[Record excerpts Boundary: Start]

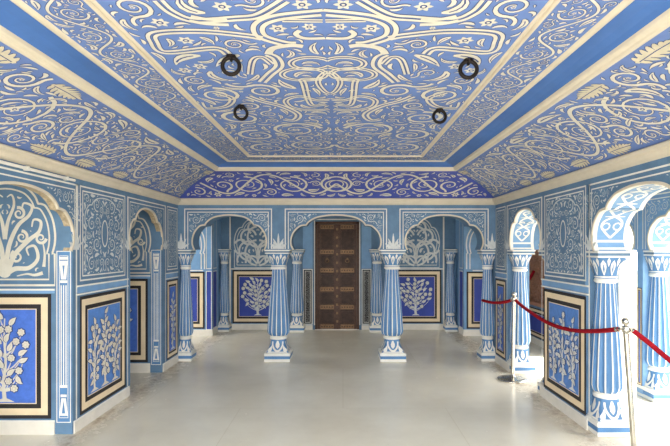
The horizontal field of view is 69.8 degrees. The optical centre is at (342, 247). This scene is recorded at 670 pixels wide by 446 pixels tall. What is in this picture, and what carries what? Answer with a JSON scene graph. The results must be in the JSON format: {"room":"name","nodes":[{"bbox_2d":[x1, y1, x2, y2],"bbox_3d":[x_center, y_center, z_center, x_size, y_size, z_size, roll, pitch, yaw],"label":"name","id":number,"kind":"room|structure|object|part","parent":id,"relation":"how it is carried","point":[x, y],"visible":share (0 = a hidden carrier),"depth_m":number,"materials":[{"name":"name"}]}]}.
{"room":"historic interior","nodes":[
{"label":"historic interior","id":0,"kind":"room"},
{"bbox_2d":[0,184,75,434],"bbox_3d":[-2.913,0.470,4.227,1.174,2.260,0.236,0,0,0],"label":"wall","id":1,"kind":"structure","parent":0,"point":[38,278],"depth_m":4.12,"materials":[{"name":"blue paint"}]},
{"bbox_3d":[-2.902,0.930,4.122,0.795,1.070,0.002,0,0,0],"label":"dado panel","id":2,"kind":"part","parent":1,"relation":"part of","materials":[{"name":"blue paint"}]},
{"bbox_3d":[-2.978,1.540,4.119,1.005,0.120,0.012,0,0,0],"label":"skirting","id":3,"kind":"part","parent":1,"relation":"part of","materials":[{"name":"white paint"}]},
{"bbox_3d":[-2.978,0.370,4.119,1.005,0.040,0.012,0,0,0],"label":"chair rail","id":4,"kind":"part","parent":1,"relation":"part of","materials":[{"name":"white paint"}]},
{"bbox_2d":[0,159,180,433],"bbox_3d":[-2.354,0.230,3.780,0.091,2.740,6.560,0,0,0],"label":"wall","id":5,"kind":"structure","parent":0,"point":[100,218],"depth_m":4.68,"materials":[{"name":"blue paint"}]},
{"bbox_2d":[0,160,75,181],"bbox_3d":[-2.307,-0.580,2.810,0.032,0.032,2.620,0,0,0],"label":"conduit pipe","id":6,"kind":"object","parent":5,"relation":"attached to","point":[25,168],"visible":1,"depth_m":3.58,"materials":[{"name":"white paint"}]},
{"bbox_3d":[-2.321,-0.271,3.433,0.001,0.568,1.545,0,0,0],"label":"arch frame","id":7,"kind":"part","parent":5,"relation":"part of","materials":[{"name":"blue paint"}]},
{"bbox_3d":[-2.319,1.548,4.678,0.012,0.105,1.075,0,0,0],"label":"skirting","id":8,"kind":"part","parent":5,"relation":"part of","materials":[{"name":"white paint"}]},
{"bbox_3d":[-2.320,-0.130,4.675,0.003,0.850,0.880,0,0,0],"label":"lace panel","id":9,"kind":"part","parent":5,"relation":"part of","materials":[{"name":"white paint"}]},
{"bbox_3d":[-2.322,0.955,4.683,0.002,1.050,0.895,0,0,0],"label":"dado panel","id":10,"kind":"part","parent":5,"relation":"part of","materials":[{"name":"blue paint"}]},
{"bbox_3d":[-2.319,0.371,4.685,0.012,0.087,0.990,0,0,0],"label":"chair rail","id":11,"kind":"part","parent":5,"relation":"part of","materials":[{"name":"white paint"}]},
{"bbox_3d":[-2.321,-0.271,5.725,0.001,0.568,1.090,0,0,0],"label":"arch frame","id":12,"kind":"part","parent":5,"relation":"part of","materials":[{"name":"blue paint"}]},
{"bbox_3d":[-2.319,1.548,6.465,0.012,0.105,0.550,0,0,0],"label":"skirting","id":13,"kind":"part","parent":5,"relation":"part of","materials":[{"name":"white paint"}]},
{"bbox_3d":[-2.319,0.371,6.515,0.012,0.087,0.450,0,0,0],"label":"chair rail","id":14,"kind":"part","parent":5,"relation":"part of","materials":[{"name":"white paint"}]},
{"bbox_3d":[-2.320,-0.130,6.532,0.003,0.850,0.405,0,0,0],"label":"lace panel","id":15,"kind":"part","parent":5,"relation":"part of","materials":[{"name":"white paint"}]},
{"bbox_3d":[-2.322,0.955,6.537,0.002,1.050,0.415,0,0,0],"label":"dado panel","id":16,"kind":"part","parent":5,"relation":"part of","materials":[{"name":"blue paint"}]},
{"bbox_2d":[130,210,163,372],"bbox_3d":[-2.913,0.470,6.267,1.174,2.260,0.236,0,0,0],"label":"wall","id":17,"kind":"structure","parent":0,"point":[146,262],"depth_m":6.16,"materials":[{"name":"blue paint"}]},
{"bbox_3d":[-2.902,0.930,6.162,0.795,1.070,0.002,0,0,0],"label":"dado panel","id":18,"kind":"part","parent":17,"relation":"part of","materials":[{"name":"blue paint"}]},
{"bbox_3d":[-2.978,1.540,6.159,1.005,0.120,0.012,0,0,0],"label":"skirting","id":19,"kind":"part","parent":17,"relation":"part of","materials":[{"name":"white paint"}]},
{"bbox_3d":[-2.978,0.370,6.159,1.005,0.040,0.012,0,0,0],"label":"chair rail","id":20,"kind":"part","parent":17,"relation":"part of","materials":[{"name":"blue paint"}]},
{"bbox_2d":[190,219,220,335],"bbox_3d":[-2.932,0.420,9.063,1.117,2.360,0.671,0,0,0],"label":"wall","id":21,"kind":"structure","parent":0,"point":[205,271],"depth_m":8.74,"materials":[{"name":"blue paint"}]},
{"bbox_3d":[-2.995,0.950,8.737,0.950,1.040,0.002,0,0,0],"label":"dado panel","id":22,"kind":"part","parent":21,"relation":"part of","materials":[{"name":"blue paint"}]},
{"bbox_3d":[-2.938,1.542,8.734,1.105,0.115,0.012,0,0,0],"label":"skirting","id":23,"kind":"part","parent":21,"relation":"part of","materials":[{"name":"white paint"}]},
{"bbox_3d":[-2.441,0.395,8.736,0.104,2.190,0.002,0,0,0],"label":"narrow panel","id":24,"kind":"part","parent":21,"relation":"part of","materials":[{"name":"blue paint"}]},
{"bbox_3d":[-2.379,1.542,8.915,0.012,0.115,0.370,0,0,0],"label":"skirting","id":25,"kind":"part","parent":21,"relation":"part of","materials":[{"name":"white paint"}]},
{"bbox_3d":[-2.381,0.390,8.920,0.002,2.180,0.260,0,0,0],"label":"jamb panel","id":26,"kind":"part","parent":21,"relation":"part of","materials":[{"name":"blue paint"}]},
{"bbox_2d":[0,0,669,197],"bbox_3d":[-0.940,-1.023,3.490,9.120,0.654,6.580,0,0,0],"label":"ceiling","id":27,"kind":"structure","parent":0,"point":[315,77],"depth_m":3.02,"materials":[{"name":"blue paint"}]},
{"bbox_2d":[220,54,241,76],"bbox_3d":[-0.615,-1.000,2.637,0.114,0.115,0.056,0,0,0],"label":"ring","id":28,"kind":"object","parent":27,"relation":"hanging from","point":[231,57],"visible":1,"depth_m":2.63,"materials":[{"name":"metal"}]},
{"bbox_2d":[233,104,248,120],"bbox_3d":[-0.756,-1.000,3.556,0.109,0.115,0.056,0,0,-5],"label":"ring","id":29,"kind":"object","parent":27,"relation":"hanging from","point":[241,106],"visible":1,"depth_m":3.54,"materials":[{"name":"metal"}]},
{"bbox_2d":[83,0,560,156],"bbox_3d":[-0.088,-1.055,3.022,2.043,0.014,5.045,0,0,0],"label":"trim","id":30,"kind":"structure","parent":27,"relation":"attached to","point":[550,5],"depth_m":2.85,"materials":[{"name":"beige paint"}]},
{"bbox_2d":[10,0,633,161],"bbox_3d":[-0.088,-1.055,3.180,2.673,0.014,5.360,0,0,0],"label":"trim","id":31,"kind":"structure","parent":27,"relation":"attached to","point":[622,5],"depth_m":2.91,"materials":[{"name":"beige paint"}]},
{"bbox_3d":[-0.088,-1.058,2.997,1.944,0.004,4.994,0,0,0],"label":"painted panel","id":32,"kind":"part","parent":27,"relation":"part of","materials":[{"name":"blue paint"}]},
{"bbox_2d":[0,8,669,170],"bbox_3d":[-0.088,-1.003,3.269,3.031,0.074,5.539,0,0,0],"label":"trim","id":33,"kind":"structure","parent":27,"relation":"attached to","point":[659,24],"depth_m":3.06,"materials":[{"name":"beige paint"}]},
{"bbox_2d":[432,108,446,123],"bbox_3d":[0.734,-1.000,3.650,0.115,0.115,0.056,0,0,0],"label":"ring","id":34,"kind":"object","parent":27,"relation":"hanging from","point":[439,110],"visible":1,"depth_m":3.64,"materials":[{"name":"metal"}]},
{"bbox_2d":[458,58,478,79],"bbox_3d":[0.703,-1.000,2.689,0.114,0.115,0.056,0,0,0],"label":"ring","id":35,"kind":"object","parent":27,"relation":"hanging from","point":[468,61],"visible":1,"depth_m":2.68,"materials":[{"name":"metal"}]},
{"bbox_2d":[0,301,669,445],"bbox_3d":[3.000,1.675,3.500,26.000,0.150,25.000,0,0,0],"label":"floor","id":36,"kind":"structure","parent":0,"point":[335,389],"depth_m":4.97,"materials":[{"name":"beige stone"}]},
{"bbox_2d":[178,250,196,361],"bbox_3d":[-2.255,0.812,6.880,0.240,1.575,0.240,0,0,0],"label":"fluted column","id":37,"kind":"structure","parent":36,"relation":"on","point":[186,351],"depth_m":6.81,"materials":[{"name":"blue paint"}]},
{"bbox_2d":[218,249,231,331],"bbox_3d":[-2.290,0.812,9.265,0.233,1.575,0.233,0,0,0],"label":"fluted column","id":38,"kind":"structure","parent":36,"relation":"on","point":[224,325],"depth_m":9.19,"materials":[{"name":"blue paint"}]},
{"bbox_2d":[264,250,292,361],"bbox_3d":[-0.925,0.812,6.910,0.364,1.575,0.364,0,0,0],"label":"fluted column","id":39,"kind":"structure","parent":36,"relation":"on","point":[279,350],"depth_m":6.79,"materials":[{"name":"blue paint"}]},
{"bbox_2d":[290,249,304,331],"bbox_3d":[-0.885,0.812,9.235,0.298,1.575,0.298,0,0,0],"label":"fluted column","id":40,"kind":"structure","parent":36,"relation":"on","point":[297,324],"depth_m":9.14,"materials":[{"name":"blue paint"}]},
{"bbox_2d":[369,249,382,331],"bbox_3d":[0.655,0.812,9.235,0.298,1.575,0.298,0,0,0],"label":"fluted column","id":41,"kind":"structure","parent":36,"relation":"on","point":[376,304],"depth_m":9.14,"materials":[{"name":"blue paint"}]},
{"bbox_2d":[378,250,405,361],"bbox_3d":[0.705,0.812,6.910,0.364,1.575,0.364,0,0,0],"label":"fluted column","id":42,"kind":"structure","parent":36,"relation":"on","point":[391,350],"depth_m":6.79,"materials":[{"name":"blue paint"}]},
{"bbox_2d":[443,249,457,331],"bbox_3d":[2.070,0.812,9.265,0.233,1.575,0.233,0,0,0],"label":"fluted column","id":43,"kind":"structure","parent":36,"relation":"on","point":[449,325],"depth_m":9.19,"materials":[{"name":"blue paint"}]},
{"bbox_2d":[477,250,495,361],"bbox_3d":[2.070,0.812,6.880,0.240,1.575,0.240,0,0,0],"label":"fluted column","id":44,"kind":"structure","parent":36,"relation":"on","point":[486,351],"depth_m":6.81,"materials":[{"name":"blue paint"}]},
{"bbox_2d":[497,292,527,383],"bbox_3d":[2.055,1.065,5.820,0.352,1.069,0.352,0,0,0],"label":"barrier post","id":45,"kind":"object","parent":36,"relation":"on","point":[512,379],"visible":0.97,"depth_m":5.80,"materials":[{"name":"metal"}]},
{"bbox_2d":[481,299,511,303],"bbox_3d":[2.026,0.686,6.322,0.055,0.149,0.944,0,0,-7],"label":"rope","id":46,"kind":"object","parent":45,"relation":"hanging from","point":[482,300],"visible":0.95,"depth_m":6.30,"materials":[{"name":"red fabric"}]},
{"bbox_2d":[514,299,620,332],"bbox_3d":[2.125,0.707,4.751,0.062,0.189,2.086,0,0,-2],"label":"rope","id":47,"kind":"object","parent":45,"relation":"hanging from","point":[613,329],"visible":0.95,"depth_m":4.52,"materials":[{"name":"red fabric"}]},
{"bbox_2d":[507,250,535,373],"bbox_3d":[2.302,0.812,6.250,0.302,1.575,0.302,0,0,0],"label":"fluted column","id":48,"kind":"structure","parent":36,"relation":"on","point":[520,259],"depth_m":6.15,"materials":[{"name":"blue paint"}]},
{"bbox_2d":[537,250,544,393],"bbox_3d":[2.302,0.812,5.160,0.302,1.575,0.302,0,0,0],"label":"fluted column","id":49,"kind":"structure","parent":36,"relation":"on","point":[541,252],"depth_m":5.25,"materials":[{"name":"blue paint"}]},
{"bbox_2d":[585,251,632,436],"bbox_3d":[2.302,0.812,4.205,0.302,1.575,0.302,0,0,0],"label":"fluted column","id":50,"kind":"structure","parent":36,"relation":"on","point":[607,417],"depth_m":4.11,"materials":[{"name":"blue paint"}]},
{"bbox_2d":[619,268,636,304],"bbox_3d":[8.550,1.120,6.500,0.400,1.000,19.000,0,0,0],"label":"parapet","id":51,"kind":"object","parent":36,"relation":"on","point":[627,276],"depth_m":14.12,"materials":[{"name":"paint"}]},
{"bbox_2d":[620,318,636,445],"bbox_3d":[2.225,1.065,3.660,0.352,1.069,0.352,0,0,0],"label":"barrier post","id":52,"kind":"object","parent":36,"relation":"on","point":[625,328],"visible":1,"depth_m":3.64,"materials":[{"name":"metal"}]},
{"bbox_2d":[630,328,669,362],"bbox_3d":[2.617,0.785,3.372,1.030,0.357,0.084,0,0,35],"label":"rope","id":53,"kind":"object","parent":52,"relation":"hanging from","point":[634,331],"visible":0.97,"depth_m":3.58,"materials":[{"name":"red fabric"}]},
{"bbox_2d":[636,250,669,402],"bbox_3d":[3.360,0.812,5.110,0.302,1.575,0.302,0,0,0],"label":"fluted column","id":54,"kind":"structure","parent":36,"relation":"on","point":[656,389],"depth_m":5.03,"materials":[{"name":"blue paint"}]},
{"bbox_2d":[221,217,454,329],"bbox_3d":[-0.125,0.300,9.517,7.250,2.600,0.266,0,0,0],"label":"wall","id":55,"kind":"structure","parent":0,"point":[422,271],"depth_m":9.40,"materials":[{"name":"blue paint"}]},
{"bbox_3d":[-1.665,1.542,9.394,1.240,0.115,0.012,0,0,0],"label":"skirting","id":56,"kind":"part","parent":55,"relation":"part of","materials":[{"name":"white paint"}]},
{"bbox_3d":[-1.665,0.950,9.397,1.000,1.040,0.002,0,0,0],"label":"dado panel","id":57,"kind":"part","parent":55,"relation":"part of","materials":[{"name":"blue paint"}]},
{"bbox_3d":[-0.690,-0.060,9.397,0.190,0.920,0.001,0,0,0],"label":"plain panel","id":58,"kind":"part","parent":55,"relation":"part of","materials":[{"name":"blue paint"}]},
{"bbox_3d":[-0.690,0.955,9.396,0.190,1.090,0.002,0,0,0],"label":"narrow panel","id":59,"kind":"part","parent":55,"relation":"part of","materials":[{"name":"black paint"}]},
{"bbox_3d":[-0.690,1.555,9.394,0.190,0.090,0.012,0,0,0],"label":"skirting","id":60,"kind":"part","parent":55,"relation":"part of","materials":[{"name":"white paint"}]},
{"bbox_2d":[315,222,358,329],"bbox_3d":[-0.115,0.545,9.465,0.860,2.120,0.210,0,0,0],"label":"door","id":61,"kind":"structure","parent":55,"relation":"in","point":[336,243],"depth_m":9.40,"materials":[{"name":"brown wood"}]},
{"bbox_3d":[-0.312,-0.412,9.408,0.261,0.085,0.024,0,0,0],"label":"rail","id":62,"kind":"part","parent":61,"relation":"part of","materials":[{"name":"brown wood"}]},
{"bbox_3d":[-0.312,0.077,9.408,0.261,0.085,0.024,0,0,0],"label":"rail","id":63,"kind":"part","parent":61,"relation":"part of","materials":[{"name":"gold metal"}]},
{"bbox_3d":[-0.312,0.438,9.408,0.261,0.085,0.024,0,0,0],"label":"rail","id":64,"kind":"part","parent":61,"relation":"part of","materials":[{"name":"brown wood"}]},
{"bbox_3d":[-0.312,0.807,9.408,0.261,0.085,0.024,0,0,0],"label":"rail","id":65,"kind":"part","parent":61,"relation":"part of","materials":[{"name":"brown wood"}]},
{"bbox_3d":[-0.312,1.157,9.408,0.261,0.085,0.024,0,0,0],"label":"rail","id":66,"kind":"part","parent":61,"relation":"part of","materials":[{"name":"gold metal"}]},
{"bbox_3d":[-0.312,1.538,9.408,0.261,0.085,0.024,0,0,0],"label":"rail","id":67,"kind":"part","parent":61,"relation":"part of","materials":[{"name":"brown wood"}]},
{"bbox_3d":[-0.312,-0.160,9.412,0.241,0.364,0.015,0,0,0],"label":"panel","id":68,"kind":"part","parent":61,"relation":"part of","materials":[{"name":"brown wood"}]},
{"bbox_3d":[-0.312,0.260,9.412,0.241,0.244,0.015,0,0,0],"label":"panel","id":69,"kind":"part","parent":61,"relation":"part of","materials":[{"name":"brown wood"}]},
{"bbox_3d":[-0.312,0.630,9.412,0.241,0.244,0.015,0,0,0],"label":"panel","id":70,"kind":"part","parent":61,"relation":"part of","materials":[{"name":"brown wood"}]},
{"bbox_3d":[-0.312,0.980,9.412,0.241,0.244,0.015,0,0,0],"label":"panel","id":71,"kind":"part","parent":61,"relation":"part of","materials":[{"name":"brown wood"}]},
{"bbox_3d":[-0.312,1.360,9.412,0.241,0.244,0.015,0,0,0],"label":"panel","id":72,"kind":"part","parent":61,"relation":"part of","materials":[{"name":"brown wood"}]},
{"bbox_3d":[0.083,-0.160,9.412,0.241,0.364,0.015,0,0,0],"label":"panel","id":73,"kind":"part","parent":61,"relation":"part of","materials":[{"name":"brown wood"}]},
{"bbox_3d":[0.083,0.260,9.412,0.241,0.244,0.015,0,0,0],"label":"panel","id":74,"kind":"part","parent":61,"relation":"part of","materials":[{"name":"brown wood"}]},
{"bbox_3d":[0.083,0.630,9.412,0.241,0.244,0.015,0,0,0],"label":"panel","id":75,"kind":"part","parent":61,"relation":"part of","materials":[{"name":"brown wood"}]},
{"bbox_3d":[0.083,0.980,9.412,0.241,0.244,0.015,0,0,0],"label":"panel","id":76,"kind":"part","parent":61,"relation":"part of","materials":[{"name":"brown wood"}]},
{"bbox_3d":[0.083,1.360,9.412,0.241,0.244,0.015,0,0,0],"label":"panel","id":77,"kind":"part","parent":61,"relation":"part of","materials":[{"name":"brown wood"}]},
{"bbox_3d":[0.083,-0.412,9.408,0.261,0.085,0.024,0,0,0],"label":"rail","id":78,"kind":"part","parent":61,"relation":"part of","materials":[{"name":"gold metal"}]},
{"bbox_3d":[0.083,0.077,9.408,0.261,0.085,0.024,0,0,0],"label":"rail","id":79,"kind":"part","parent":61,"relation":"part of","materials":[{"name":"gold metal"}]},
{"bbox_3d":[0.083,0.438,9.408,0.261,0.085,0.024,0,0,0],"label":"rail","id":80,"kind":"part","parent":61,"relation":"part of","materials":[{"name":"brown wood"}]},
{"bbox_3d":[0.083,0.807,9.408,0.261,0.085,0.024,0,0,0],"label":"rail","id":81,"kind":"part","parent":61,"relation":"part of","materials":[{"name":"brown wood"}]},
{"bbox_3d":[0.083,1.157,9.408,0.261,0.085,0.024,0,0,0],"label":"rail","id":82,"kind":"part","parent":61,"relation":"part of","materials":[{"name":"gold metal"}]},
{"bbox_3d":[0.083,1.538,9.408,0.261,0.085,0.024,0,0,0],"label":"rail","id":83,"kind":"part","parent":61,"relation":"part of","materials":[{"name":"brown wood"}]},
{"bbox_3d":[0.460,1.555,9.394,0.190,0.090,0.012,0,0,0],"label":"skirting","id":84,"kind":"part","parent":55,"relation":"part of","materials":[{"name":"white paint"}]},
{"bbox_3d":[0.460,-0.060,9.397,0.190,0.920,0.001,0,0,0],"label":"plain panel","id":85,"kind":"part","parent":55,"relation":"part of","materials":[{"name":"blue paint"}]},
{"bbox_3d":[0.460,0.955,9.396,0.190,1.090,0.002,0,0,0],"label":"narrow panel","id":86,"kind":"part","parent":55,"relation":"part of","materials":[{"name":"black paint"}]},
{"bbox_3d":[1.425,0.950,9.397,1.000,1.040,0.002,0,0,0],"label":"dado panel","id":87,"kind":"part","parent":55,"relation":"part of","materials":[{"name":"blue paint"}]},
{"bbox_3d":[1.425,1.542,9.394,1.240,0.115,0.012,0,0,0],"label":"skirting","id":88,"kind":"part","parent":55,"relation":"part of","materials":[{"name":"white paint"}]},
{"bbox_2d":[178,205,539,249],"bbox_3d":[-0.147,-0.554,6.906,6.715,1.173,0.308,0,0,0],"label":"wall","id":89,"kind":"structure","parent":0,"point":[279,224],"depth_m":6.76,"materials":[{"name":"blue paint"}]},
{"bbox_3d":[-1.617,-0.271,6.756,1.235,0.568,0.001,0,0,0],"label":"arch frame","id":90,"kind":"part","parent":89,"relation":"part of","materials":[{"name":"blue paint"}]},
{"bbox_3d":[-0.100,-0.271,6.756,1.440,0.568,0.001,0,0,0],"label":"arch frame","id":91,"kind":"part","parent":89,"relation":"part of","materials":[{"name":"paint"}]},
{"bbox_3d":[1.423,-0.271,6.756,1.255,0.568,0.001,0,0,0],"label":"arch frame","id":92,"kind":"part","parent":89,"relation":"part of","materials":[{"name":"blue paint"}]},
{"bbox_2d":[455,219,482,335],"bbox_3d":[2.694,0.420,9.063,1.012,2.360,0.671,0,0,0],"label":"wall","id":93,"kind":"structure","parent":0,"point":[468,264],"depth_m":8.74,"materials":[{"name":"blue paint"}]},
{"bbox_3d":[2.194,1.542,8.915,0.012,0.115,0.370,0,0,0],"label":"skirting","id":94,"kind":"part","parent":93,"relation":"part of","materials":[{"name":"white paint"}]},
{"bbox_3d":[2.196,0.390,8.920,0.002,2.180,0.260,0,0,0],"label":"jamb panel","id":95,"kind":"part","parent":93,"relation":"part of","materials":[{"name":"blue paint"}]},
{"bbox_3d":[2.700,1.542,8.734,1.000,0.115,0.012,0,0,0],"label":"skirting","id":96,"kind":"part","parent":93,"relation":"part of","materials":[{"name":"white paint"}]},
{"bbox_3d":[2.715,0.950,8.737,0.930,1.040,0.002,0,0,0],"label":"dado panel","id":97,"kind":"part","parent":93,"relation":"part of","materials":[{"name":"blue paint"}]},
{"bbox_2d":[492,156,669,429],"bbox_3d":[2.290,0.230,3.780,0.316,2.740,6.560,0,0,0],"label":"wall","id":98,"kind":"structure","parent":0,"point":[593,214],"depth_m":4.53,"materials":[{"name":"blue paint"}]},
{"bbox_2d":[0,139,669,204],"bbox_3d":[-0.088,-0.652,3.630,4.473,0.095,6.260,0,0,0],"label":"trim","id":99,"kind":"structure","parent":98,"relation":"attached to","point":[660,150],"depth_m":4.75,"materials":[{"name":"beige paint"}]},
{"bbox_3d":[2.143,-0.130,6.532,0.003,0.850,0.405,0,0,0],"label":"lace panel","id":100,"kind":"part","parent":98,"relation":"part of","materials":[{"name":"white paint"}]},
{"bbox_3d":[2.145,0.955,6.537,0.002,1.050,0.415,0,0,0],"label":"dado panel","id":101,"kind":"part","parent":98,"relation":"part of","materials":[{"name":"blue paint"}]},
{"bbox_3d":[2.142,0.371,6.515,0.012,0.087,0.450,0,0,0],"label":"chair rail","id":102,"kind":"part","parent":98,"relation":"part of","materials":[{"name":"blue paint"}]},
{"bbox_3d":[2.142,1.548,6.465,0.012,0.105,0.550,0,0,0],"label":"skirting","id":103,"kind":"part","parent":98,"relation":"part of","materials":[{"name":"white paint"}]},
{"bbox_3d":[2.144,-0.271,5.725,0.001,0.568,1.090,0,0,0],"label":"arch frame","id":104,"kind":"part","parent":98,"relation":"part of","materials":[{"name":"paint"}]},
{"bbox_2d":[529,270,534,280],"bbox_3d":[2.679,0.568,7.504,0.077,0.392,1.464,0,0,44],"label":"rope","id":105,"kind":"object","parent":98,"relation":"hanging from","point":[533,271],"visible":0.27,"depth_m":7.95,"materials":[{"name":"red fabric"}]},
{"bbox_3d":[2.142,1.548,4.713,0.012,0.105,1.005,0,0,0],"label":"skirting","id":106,"kind":"part","parent":98,"relation":"part of","materials":[{"name":"white paint"}]},
{"bbox_3d":[2.143,-0.130,4.675,0.003,0.850,0.880,0,0,0],"label":"lace panel","id":107,"kind":"part","parent":98,"relation":"part of","materials":[{"name":"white paint"}]},
{"bbox_3d":[2.145,0.955,4.683,0.002,1.050,0.895,0,0,0],"label":"dado panel","id":108,"kind":"part","parent":98,"relation":"part of","materials":[{"name":"blue paint"}]},
{"bbox_3d":[2.142,0.371,4.685,0.012,0.087,0.990,0,0,0],"label":"chair rail","id":109,"kind":"part","parent":98,"relation":"part of","materials":[{"name":"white paint"}]},
{"bbox_3d":[2.144,-0.271,3.425,0.001,0.568,1.530,0,0,0],"label":"arch frame","id":110,"kind":"part","parent":98,"relation":"part of","materials":[{"name":"paint"}]},
{"bbox_2d":[529,189,669,396],"bbox_3d":[3.354,0.230,5.800,0.312,2.740,7.600,0,0,0],"label":"wall","id":111,"kind":"structure","parent":0,"point":[650,226],"depth_m":5.14,"materials":[{"name":"blue paint"}]},
{"bbox_2d":[529,250,544,307],"bbox_3d":[3.270,0.180,7.925,0.160,1.560,1.250,0,0,0],"label":"window","id":112,"kind":"structure","parent":111,"relation":"in","point":[536,263],"depth_m":8.04,"materials":[{"name":"wood"}]},
{"bbox_3d":[3.270,0.180,7.925,0.160,1.560,1.250,0,0,0],"label":"frame","id":113,"kind":"part","parent":112,"relation":"part of","materials":[{"name":"wood"}]},
{"bbox_3d":[3.204,1.548,8.075,0.012,0.105,2.050,0,0,0],"label":"skirting","id":114,"kind":"part","parent":111,"relation":"part of","materials":[{"name":"white paint"}]},
{"bbox_3d":[3.206,-0.271,6.080,0.001,0.568,1.720,0,0,0],"label":"arch frame","id":115,"kind":"part","parent":111,"relation":"part of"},
{"bbox_3d":[3.207,0.955,5.192,0.002,1.050,0.085,0,0,0],"label":"dado panel","id":116,"kind":"part","parent":111,"relation":"part of","materials":[{"name":"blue paint"}]},
{"bbox_3d":[3.206,-0.271,4.220,0.001,0.568,1.840,0,0,0],"label":"arch frame","id":117,"kind":"part","parent":111,"relation":"part of","materials":[{"name":"paint"}]}
]}

[Record excerpts Boundary: End]

» Work item:
Copy down every line of the material above that includes the string "lace".

» Completed exercise:
{"bbox_3d":[-2.320,-0.130,4.675,0.003,0.850,0.880,0,0,0],"label":"lace panel","id":9,"kind":"part","parent":5,"relation":"part of","materials":[{"name":"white paint"}]},
{"bbox_3d":[-2.320,-0.130,6.532,0.003,0.850,0.405,0,0,0],"label":"lace panel","id":15,"kind":"part","parent":5,"relation":"part of","materials":[{"name":"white paint"}]},
{"bbox_3d":[2.143,-0.130,6.532,0.003,0.850,0.405,0,0,0],"label":"lace panel","id":100,"kind":"part","parent":98,"relation":"part of","materials":[{"name":"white paint"}]},
{"bbox_3d":[2.143,-0.130,4.675,0.003,0.850,0.880,0,0,0],"label":"lace panel","id":107,"kind":"part","parent":98,"relation":"part of","materials":[{"name":"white paint"}]},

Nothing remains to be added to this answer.